Excerpts from a dataset
--*--
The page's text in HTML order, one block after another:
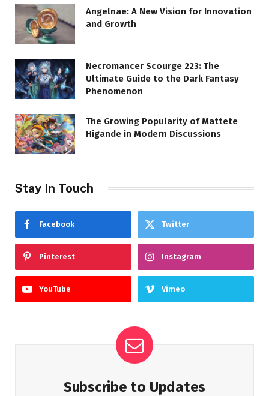
Angelnae: A New Vision for Innovation
and Growth
Necromancer Scourge 223: The
Ultimate Guide to the Dark Fantasy
Phenomenon
The Growing Popularity of Mattete
Higande in Modern Discussions
Stay In Touch
Facebook Twitter
Pinterest Instagram
YouTube Vimeo
Subscribe to Updates
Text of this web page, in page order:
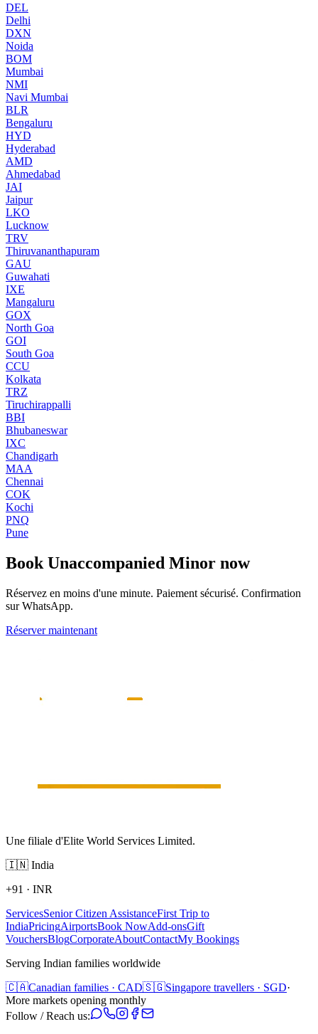
DEL
Delhi
DXN
Noida
BOM
Mumbai
NMI
Navi Mumbai
BLR
Bengaluru
HYD
Hyderabad
AMD
Ahmedabad
JAI
Jaipur
LKO
Lucknow
TRV
Thiruvananthapuram
GAU
Guwahati
IXE
Mangaluru
GOX
North Goa
GOI
South Goa
CCU
Kolkata
TRZ
Tiruchirappalli
BBI
Bhubaneswar
IXC
Chandigarh
MAA
Chennai
COK
Kochi
PNQ
Pune
Book Unaccompanied Minor now
Réservez en moins d'une minute. Paiement sécurisé. Confirmation
sur WhatsApp.
Réserver maintenant
Une filiale d'Elite World Services Limited.
🇮🇳 India
+91 · INR
ServicesSenior Citizen AssistanceFirst Trip to
IndiaPricingAirportsBook NowAdd-onsGift
VouchersBlogCorporateAboutContactMy Bookings
Serving Indian families worldwide
🇨🇦Canadian families · CAD🇸🇬Singapore travellers · SGD·
More markets opening monthly
Follow / Reach us:
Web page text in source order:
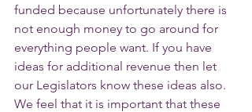
funded because unfortunately there is
not enough money to go around for
everything people want. If you have
ideas for additional revenue then let
our Legislators know these ideas also.
We feel that it is important that these
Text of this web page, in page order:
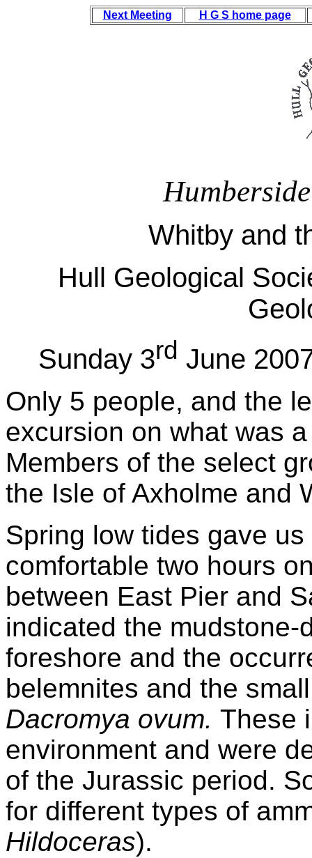
Next Meeting H G S home page
Whitby and
Hull Geological
Sunday 3rd June
Only 5 people, and the
excursion on what was
Members of the select
the Isle of Axholme and
Spring low tides gave
comfortable two hours
between East Pier and
indicated the
foreshore and the
belemnites and the
Dacromya ovum. These
environment and were
of the Jurassic period.
for different types of
Hildoceras).
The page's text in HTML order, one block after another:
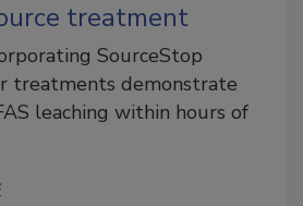
treatment
SourceStop
treatments demonstrate
leaching within hours of
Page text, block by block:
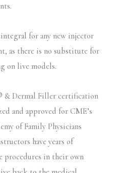
for any new injector
as there is no substitute for
on live models.
Dermal Filler certification
and approved for CME’s
of Family Physicians
have years of
procedures in their own
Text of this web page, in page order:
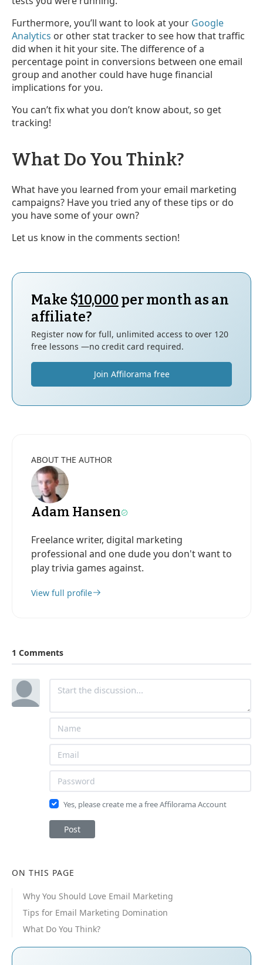
Furthermore, you’ll want to look at your Google
Analytics or other stat tracker to see how that traffic
did when it hit your site. The difference of a
percentage point in conversions between one email
group and another could have huge financial
implications for you.
You can’t fix what you don’t know about, so get
tracking!
What Do You Think?
What have you learned from your email marketing
campaigns? Have you tried any of these tips or do
you have some of your own?
Let us know in the comments section!
Make $10,000 per month as an
affiliate?
Register now for full, unlimited access to over 120
free lessons —no credit card required.
Join Affilorama free
ABOUT THE AUTHOR
Adam Hansen
Freelance writer, digital marketing
professional and one dude you don't want to
play trivia games against.
View full profile
1 Comments
Yes, please create me a free Affilorama Account
Post
ON THIS PAGE
Why You Should Love Email Marketing
Tips for Email Marketing Domination
What Do You Think?
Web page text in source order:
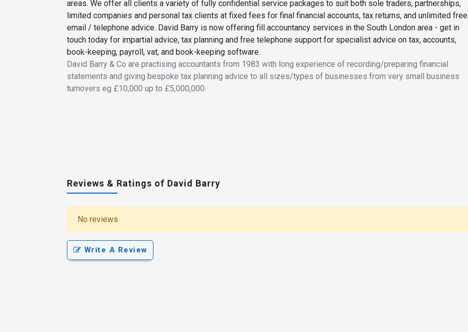
areas. We offer all clients a variety of fully confidential service packages to suit both sole traders, partnerships,
limited companies and personal tax clients at fixed fees for final financial accounts, tax returns, and unlimited free
email / telephone advice. David Barry is now offering fill accountancy services in the South London area - get in
touch today for impartial advice, tax planning and free telephone support for specialist advice on tax, accounts,
book-keeping, payroll, vat, and book-keeping software.
David Barry & Co are practising accountants from 1983 with long experience of recording/preparing financial
statements and giving bespoke tax planning advice to all sizes/types of businesses from very small business
turnovers eg £10,000 up to £5,000,000.
Reviews & Ratings of David Barry
No reviews
Write A Review
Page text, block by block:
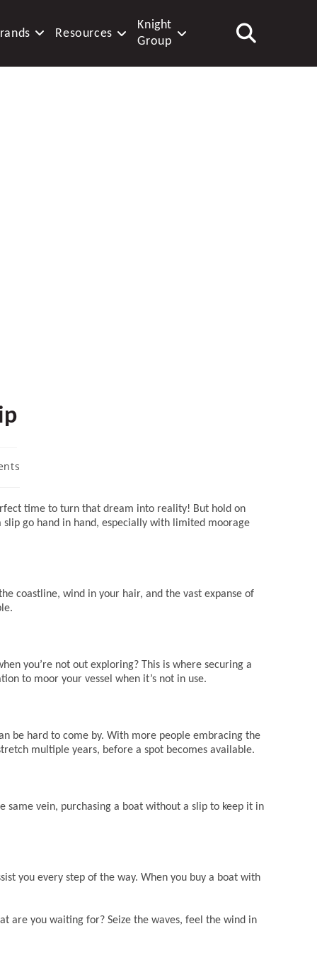
Resources
Knight
Group
time to turn that dream into reality! But hold on
slip go hand in hand, especially with limited moorage
coastline, wind in your hair, and the vast expanse of
you’re not out exploring? This is where securing a
to moor your vessel when it’s not in use.
be hard to come by. With more people embracing the
multiple years, before a spot becomes available.
same vein, purchasing a boat without a slip to keep it in
you every step of the way. When you buy a boat with
are you waiting for? Seize the waves, feel the wind in
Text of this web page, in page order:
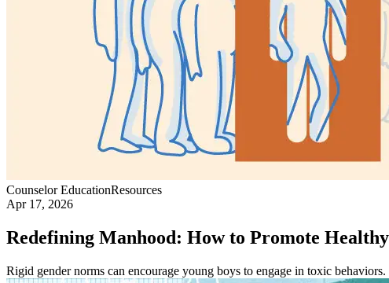
Counselor EducationResources
Apr 17, 2026
Redefining Manhood: How to Promote
Rigid gender norms can encourage young boys to engage in toxic
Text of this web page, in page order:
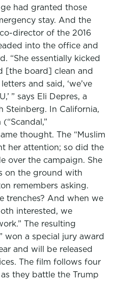
had granted those
stay. And the
director of the 2016
into the office and
“She essentially kicked
[the board] clean and
and said, ‘we’ve
” says Eli Depres, a
Steinberg. In California,
thought. The “Muslim
her attention; so did the
over the campaign. She
on the ground with
remembers asking.
trenches? And when we
interested, we
The resulting
won a special jury award
and will be released
The film follows four
they battle the Trump
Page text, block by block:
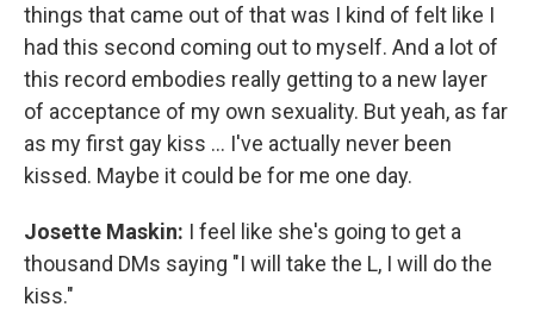
things that came out of that was I kind of felt like I
had this second coming out to myself. And a lot of
this record embodies really getting to a new layer
of acceptance of my own sexuality. But yeah, as far
as my first gay kiss ... I've actually never been
kissed. Maybe it could be for me one day.
Josette Maskin: I feel like she's going to get a
thousand DMs saying "I will take the L, I will do the
kiss."
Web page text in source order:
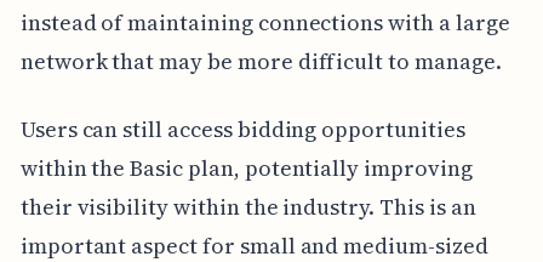
instead of maintaining connections with a large
network that may be more difficult to manage.
Users can still access bidding opportunities
within the Basic plan, potentially improving
their visibility within the industry. This is an
important aspect for small and medium-sized
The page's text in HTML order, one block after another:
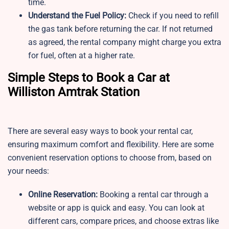
time.
Understand the Fuel Policy: Check if you need to refill
the gas tank before returning the car. If not returned
as agreed, the rental company might charge you extra
for fuel, often at a higher rate.
Simple Steps to Book a Car at
Williston Amtrak Station
There are several easy ways to book your rental car,
ensuring maximum comfort and flexibility. Here are some
convenient reservation options to choose from, based on
your needs:
Online Reservation: Booking a rental car through a
website or app is quick and easy. You can look at
different cars, compare prices, and choose extras like
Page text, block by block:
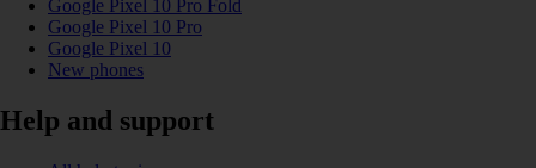
Google Pixel 10 Pro Fold
Google Pixel 10 Pro
Google Pixel 10
New phones
Help and support
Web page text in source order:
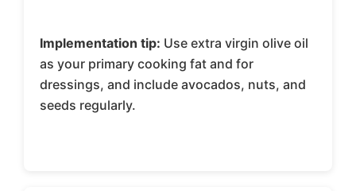
Implementation tip: Use extra virgin olive oil
as your primary cooking fat and for
dressings, and include avocados, nuts, and
seeds regularly.
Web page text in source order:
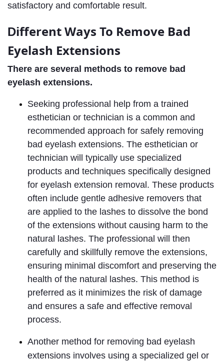
satisfactory and comfortable result.
Different Ways To Remove Bad
Eyelash Extensions
There are several methods to remove bad
eyelash extensions.
Seeking professional help from a trained
esthetician or technician is a common and
recommended approach for safely removing
bad eyelash extensions. The esthetician or
technician will typically use specialized
products and techniques specifically designed
for eyelash extension removal. These products
often include gentle adhesive removers that
are applied to the lashes to dissolve the bond
of the extensions without causing harm to the
natural lashes. The professional will then
carefully and skillfully remove the extensions,
ensuring minimal discomfort and preserving the
health of the natural lashes. This method is
preferred as it minimizes the risk of damage
and ensures a safe and effective removal
process.
Another method for removing bad eyelash
extensions involves using a specialized gel or
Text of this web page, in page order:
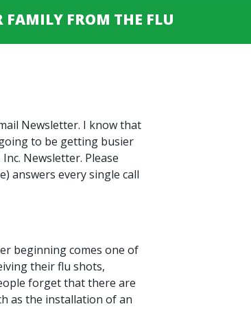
--*--
• [Task description]: Show all lines above holding "feel".

• [Finished task]:
We feel that it is important that these
are you waiting for? Seize the waves, feel the wind in
Josette Maskin: I feel like she's going to get a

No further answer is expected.